[[ Given information, beginning ]]
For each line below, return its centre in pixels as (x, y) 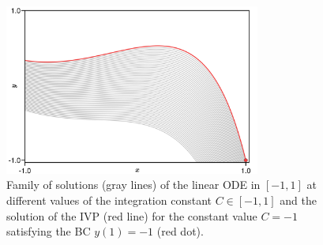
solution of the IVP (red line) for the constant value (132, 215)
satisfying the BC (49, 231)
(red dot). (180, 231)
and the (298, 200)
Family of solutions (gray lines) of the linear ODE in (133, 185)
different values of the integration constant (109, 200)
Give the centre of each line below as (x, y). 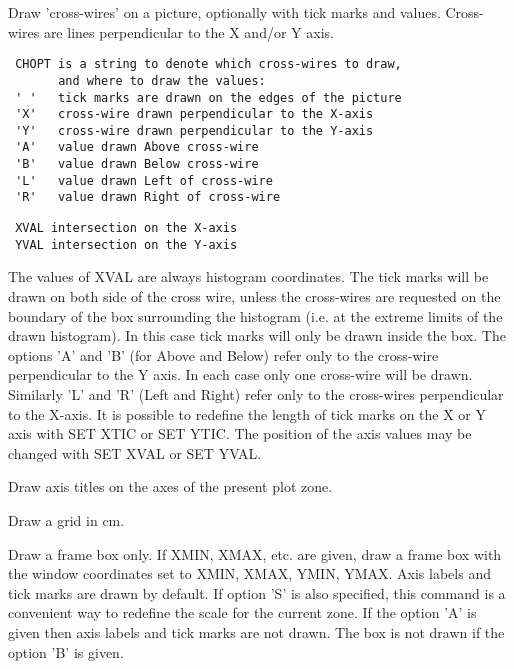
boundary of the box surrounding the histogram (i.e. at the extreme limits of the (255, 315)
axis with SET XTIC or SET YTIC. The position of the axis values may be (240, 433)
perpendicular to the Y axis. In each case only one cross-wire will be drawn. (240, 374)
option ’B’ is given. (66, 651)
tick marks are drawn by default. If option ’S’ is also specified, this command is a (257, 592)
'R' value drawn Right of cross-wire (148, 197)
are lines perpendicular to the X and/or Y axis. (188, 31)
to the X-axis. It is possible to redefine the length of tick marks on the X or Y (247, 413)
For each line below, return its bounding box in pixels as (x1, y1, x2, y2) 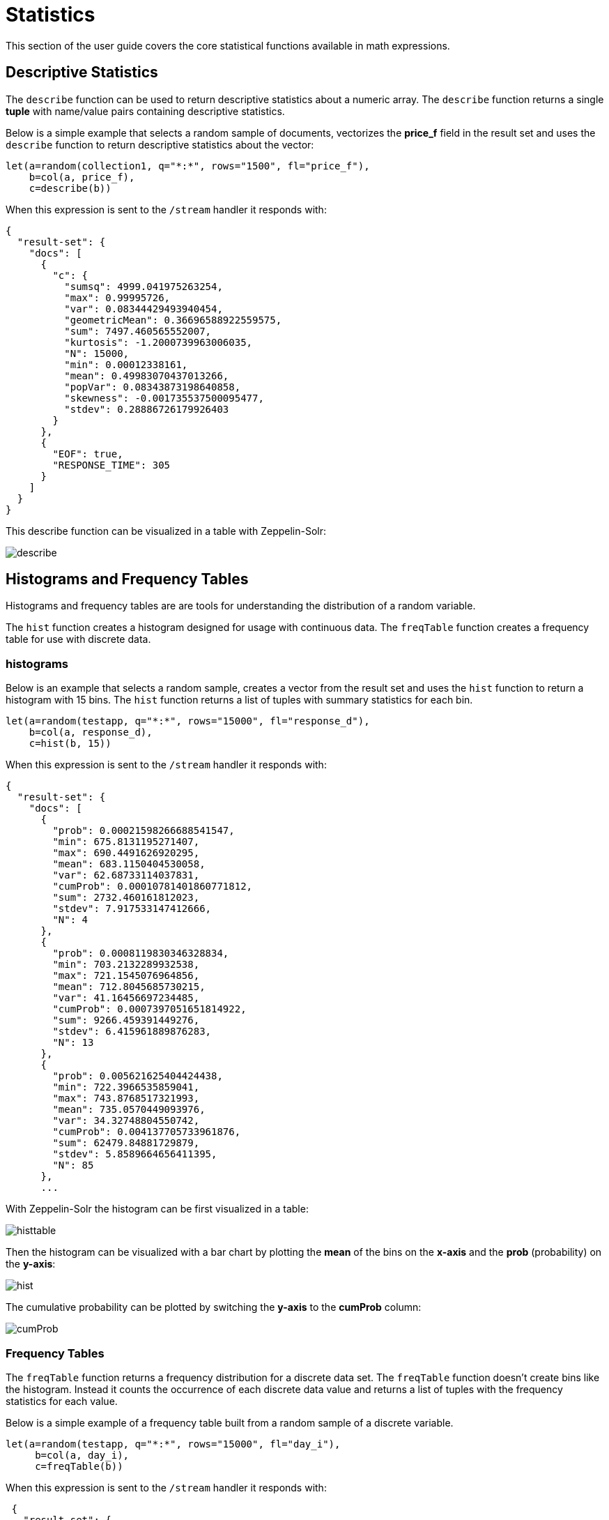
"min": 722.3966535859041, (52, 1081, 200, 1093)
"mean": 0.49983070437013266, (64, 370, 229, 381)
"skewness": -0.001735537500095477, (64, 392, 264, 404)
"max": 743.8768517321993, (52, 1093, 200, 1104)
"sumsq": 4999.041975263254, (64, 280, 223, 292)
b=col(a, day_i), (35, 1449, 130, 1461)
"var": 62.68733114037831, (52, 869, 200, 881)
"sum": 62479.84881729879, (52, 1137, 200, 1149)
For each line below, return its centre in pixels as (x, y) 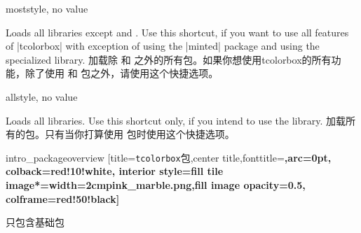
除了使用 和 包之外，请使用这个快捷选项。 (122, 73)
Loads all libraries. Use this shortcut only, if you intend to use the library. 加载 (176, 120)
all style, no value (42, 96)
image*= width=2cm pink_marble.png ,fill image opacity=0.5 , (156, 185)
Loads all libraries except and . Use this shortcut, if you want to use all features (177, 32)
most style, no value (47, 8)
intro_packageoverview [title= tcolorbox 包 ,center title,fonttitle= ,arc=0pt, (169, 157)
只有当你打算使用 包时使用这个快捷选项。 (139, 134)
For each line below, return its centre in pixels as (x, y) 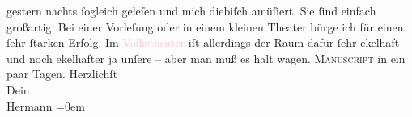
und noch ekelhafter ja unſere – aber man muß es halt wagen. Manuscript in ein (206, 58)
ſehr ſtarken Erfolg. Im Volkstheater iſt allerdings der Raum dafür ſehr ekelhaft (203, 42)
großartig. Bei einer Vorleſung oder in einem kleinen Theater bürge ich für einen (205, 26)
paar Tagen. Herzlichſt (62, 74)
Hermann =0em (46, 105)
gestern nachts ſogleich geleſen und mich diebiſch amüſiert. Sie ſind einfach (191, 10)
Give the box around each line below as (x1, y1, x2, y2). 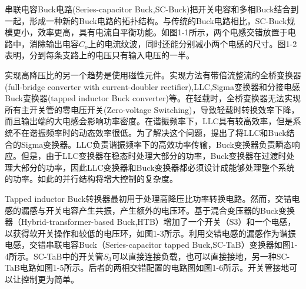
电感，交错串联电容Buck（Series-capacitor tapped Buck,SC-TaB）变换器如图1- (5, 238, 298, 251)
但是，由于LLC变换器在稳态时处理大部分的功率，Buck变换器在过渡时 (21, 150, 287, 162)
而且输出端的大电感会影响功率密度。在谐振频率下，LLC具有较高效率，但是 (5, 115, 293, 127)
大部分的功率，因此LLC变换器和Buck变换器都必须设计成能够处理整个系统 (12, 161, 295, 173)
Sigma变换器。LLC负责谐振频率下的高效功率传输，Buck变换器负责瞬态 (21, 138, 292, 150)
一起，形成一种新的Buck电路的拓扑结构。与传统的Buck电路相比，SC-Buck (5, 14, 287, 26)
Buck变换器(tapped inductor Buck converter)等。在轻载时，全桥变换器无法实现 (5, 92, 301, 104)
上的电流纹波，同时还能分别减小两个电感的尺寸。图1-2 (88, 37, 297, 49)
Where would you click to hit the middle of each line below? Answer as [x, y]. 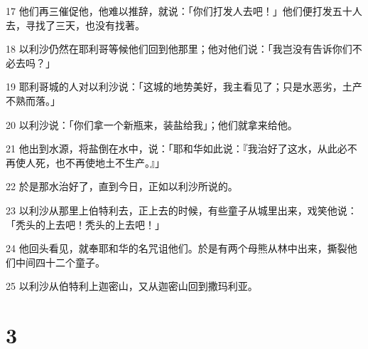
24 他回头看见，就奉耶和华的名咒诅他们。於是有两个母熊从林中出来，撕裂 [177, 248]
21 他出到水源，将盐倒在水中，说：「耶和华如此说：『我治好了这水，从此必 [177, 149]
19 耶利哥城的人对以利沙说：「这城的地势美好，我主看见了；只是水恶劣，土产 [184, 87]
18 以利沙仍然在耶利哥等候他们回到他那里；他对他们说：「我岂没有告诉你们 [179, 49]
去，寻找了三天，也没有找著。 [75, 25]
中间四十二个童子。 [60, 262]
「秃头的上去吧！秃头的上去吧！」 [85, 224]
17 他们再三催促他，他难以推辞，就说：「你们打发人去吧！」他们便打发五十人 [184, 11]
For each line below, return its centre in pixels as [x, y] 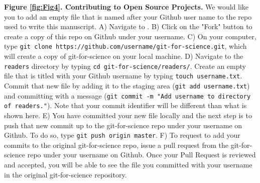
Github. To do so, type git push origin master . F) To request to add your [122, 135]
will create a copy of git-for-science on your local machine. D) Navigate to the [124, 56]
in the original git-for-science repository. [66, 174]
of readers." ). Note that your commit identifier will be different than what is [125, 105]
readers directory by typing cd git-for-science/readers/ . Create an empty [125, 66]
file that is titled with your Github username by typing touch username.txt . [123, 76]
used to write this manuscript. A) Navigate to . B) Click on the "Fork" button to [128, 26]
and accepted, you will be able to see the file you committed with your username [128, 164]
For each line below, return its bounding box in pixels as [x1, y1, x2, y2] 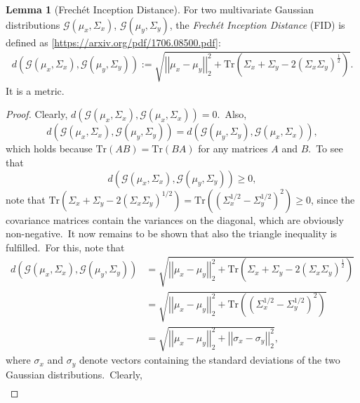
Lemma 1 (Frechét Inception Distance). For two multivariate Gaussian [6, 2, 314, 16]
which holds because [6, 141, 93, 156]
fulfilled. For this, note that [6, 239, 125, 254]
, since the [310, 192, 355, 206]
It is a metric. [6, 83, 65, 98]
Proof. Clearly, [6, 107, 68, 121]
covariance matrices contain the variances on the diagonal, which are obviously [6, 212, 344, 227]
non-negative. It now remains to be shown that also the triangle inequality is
[[ Given information, end ]]
- Problem to solve
Your answer must be the lines from the one that contains "fulfilled. For this, note" through the last line of the entries above, copied exactly, with no other lines.

- Answer box
fulfilled. For this, note that [6, 239, 125, 254]
, since the [310, 192, 355, 206]
It is a metric. [6, 83, 65, 98]
Proof. Clearly, [6, 107, 68, 121]
covariance matrices contain the variances on the diagonal, which are obviously [6, 212, 344, 227]
non-negative. It now remains to be shown that also the triangle inequality is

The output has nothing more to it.